When to Use Sanding Sealer

GF sanding sealerWhat is ”sanding sealer” and what’s it good for? Below, Michael Dresdner offer’s a short course on the properties and uses of sanding sealer to a Woodworker’s Journal eZine reader:

Q. In all my years of finishing and refinishing furniture, I have never used sanding sealer. When and why should it be used, if at all? Will it make a big a difference in the end results of my projects?

A. Michael Dresdner: “Sanding sealer is never mandatory — it is an option that saves time and material in some situations, and is unnecessary in others. Some woods, like cedar, spruce, and poplar, are so porous that they tend to suck up the first few coats of sprayed lacquer as if nothing were applied. Other woods, such as walnut and mahogany, require a good bit of sanding to level the pores even when pore filler is used. In both cases, the material of choice would be something that builds up quickly and is very easy to sand. Enter sanding sealer.

“Sanding sealer is lacquer, or some other basic coating, with zinc stearate added. The stearate, which is a soft, fluffy soap, adds loft to the lacquer, making it build up and fill in pores much faster. It also makes the lacquer softer, and acts as a lubricant when sanding, so that sanding sealer powders off quickly and easily. These characteristics make it ideal for trimming both the number of coats and the amount of time spent sanding them. This is especially helpful when you are trying to build a perfectly flat, pore-free finish. It is useless, in fact, counterproductive, for the open pore “natural” look finishes more popular today.

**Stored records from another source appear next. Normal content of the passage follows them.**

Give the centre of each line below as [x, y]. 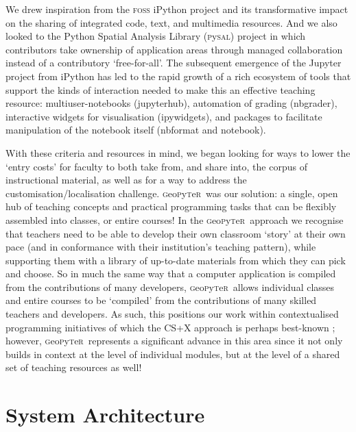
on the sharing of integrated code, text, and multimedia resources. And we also [171, 22]
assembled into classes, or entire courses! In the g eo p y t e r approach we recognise [175, 219]
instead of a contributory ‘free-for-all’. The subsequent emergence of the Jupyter [174, 63]
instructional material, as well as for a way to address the [126, 180]
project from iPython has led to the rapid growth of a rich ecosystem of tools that [178, 76]
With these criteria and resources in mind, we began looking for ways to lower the [178, 152]
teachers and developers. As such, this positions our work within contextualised [172, 314]
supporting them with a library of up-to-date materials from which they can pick [176, 260]
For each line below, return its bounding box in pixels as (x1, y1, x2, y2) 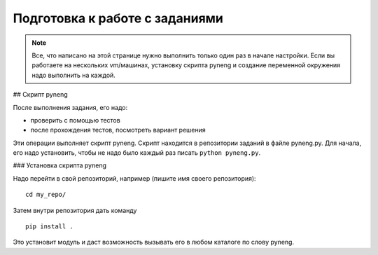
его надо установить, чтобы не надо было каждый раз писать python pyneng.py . (13, 149, 261, 157)
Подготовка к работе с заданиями (13, 11, 223, 26)
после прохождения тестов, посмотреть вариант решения (30, 126, 206, 135)
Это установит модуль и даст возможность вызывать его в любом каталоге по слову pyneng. (13, 238, 294, 247)
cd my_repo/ (25, 191, 66, 199)
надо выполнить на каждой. (31, 71, 115, 79)
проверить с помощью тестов (30, 116, 120, 124)
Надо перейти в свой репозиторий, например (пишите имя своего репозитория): (13, 174, 256, 182)
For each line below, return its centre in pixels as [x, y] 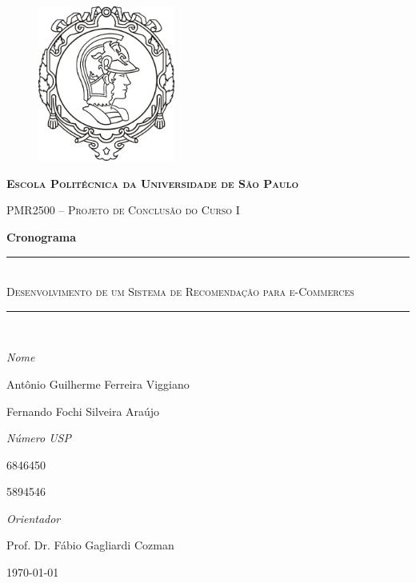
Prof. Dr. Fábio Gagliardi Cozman [90, 545]
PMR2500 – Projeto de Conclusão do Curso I [123, 210]
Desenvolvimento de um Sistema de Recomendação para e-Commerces [180, 291]
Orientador [34, 518]
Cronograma [42, 236]
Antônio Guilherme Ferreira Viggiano [98, 383]
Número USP [39, 438]
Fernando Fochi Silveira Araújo [83, 411]
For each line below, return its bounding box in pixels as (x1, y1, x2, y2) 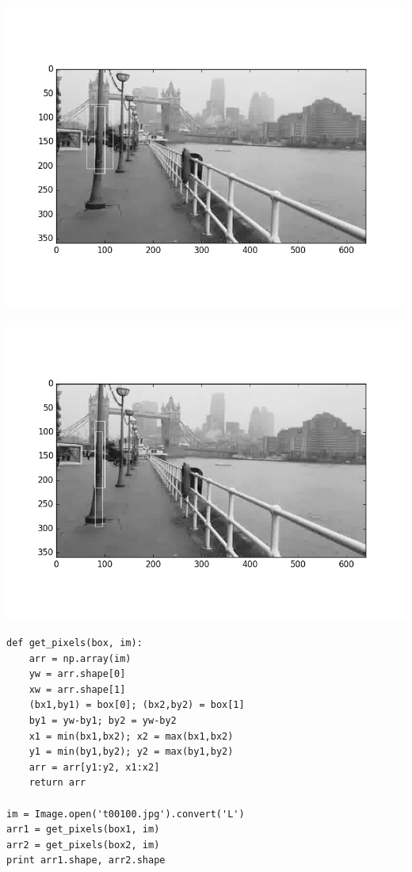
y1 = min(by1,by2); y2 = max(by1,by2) (29, 746, 234, 758)
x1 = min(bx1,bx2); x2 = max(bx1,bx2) (29, 730, 234, 742)
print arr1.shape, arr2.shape (6, 855, 166, 866)
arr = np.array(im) (29, 652, 132, 664)
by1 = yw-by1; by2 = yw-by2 (29, 715, 177, 727)
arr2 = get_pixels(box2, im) (6, 839, 160, 851)
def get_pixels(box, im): (6, 637, 143, 649)
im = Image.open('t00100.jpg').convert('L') (6, 808, 245, 820)
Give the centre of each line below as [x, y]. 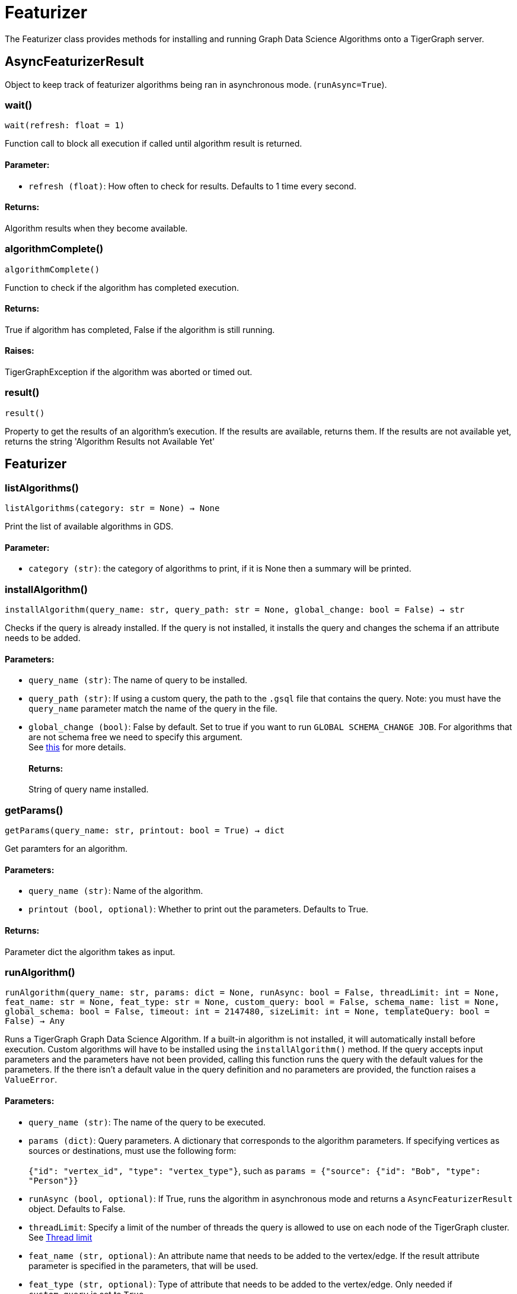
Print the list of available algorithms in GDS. [89, 526]
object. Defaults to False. [77, 1209]
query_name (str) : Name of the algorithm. [116, 891]
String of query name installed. [89, 789]
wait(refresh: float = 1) [65, 126]
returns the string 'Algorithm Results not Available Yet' [110, 441]
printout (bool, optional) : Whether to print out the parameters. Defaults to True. [199, 909]
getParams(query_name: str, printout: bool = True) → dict [145, 831]
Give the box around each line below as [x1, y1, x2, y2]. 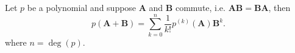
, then [268, 1, 291, 13]
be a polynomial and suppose [27, 1, 137, 13]
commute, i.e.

“A word of warning is in order. The stearates make sanding sealer rather soft. If you put a hard, brittle finish, like lacquer, over a thick, soft one, like sanding sealer, it is much more likely to chip and crack. For that reason, if you use sanding sealer, stick to one or two coats at the most, and plan to sand most of it back off. For the same reason, and because it tends to shrink as it cures, it is not advisable to use sanding sealer instead of pore filler.”

From the Woodworker’s Journal eZine archives

It’s important to recognize that the term “sanding sealer” means different things to different wood finishers. Many people use nothing but a coat of dewaxed shellac as a sanding sealer. Zinsser SealCoat, a pre-mixed 2 lb. cut of crystal-clear dewaxed shellac, is one of the most lauded products in this category. It works great for sealing raw wood and as a barrier coat between two possibly incompatible finishes – like an oil-based stain and a waterborne top coat. It dries super-fast and sands very well.

What SealCoat doesn’t do is offer lots of fast surface build. If you want a sealer that will help you stop up thirsty pores and smooth out the surface of the wood, you’re better off with the stearated variety of sanding sealer mentioned above. General Finishes EF Sanding Sealer is a high quality acrylic waterborne sanding sealer that builds fast and makes sanding smooth and easy. For wood with large, open grain, such as walnut or mahogany, sanding sealer is especially handy as a final fill after most of the grain has been evened out with grain filler. Now, what is “grain filler” and what’s it good for? See ”Using Wood Grain Filler” here on the Rockler Blog.

3 thoughts on “When to Use Sanding Sealer

  1. This is an excellent article. I need to refinish a cedar entry door
    that has stress marks and an old coat of lacquer (it is at least 80
    years old. Now I will just sand and refinish it. Thank you

  2. I am constructing a number of large picture frames made with raw basswood. Some frames will be painted and some will be stained. Basswood fuzzes up with sanding, so should I use a sanding sealer like Zinsser Sealcoat and if so, how many coats? For the stained frames, should I use a seal coat and a stain per-conditioner or is there some incompatibility?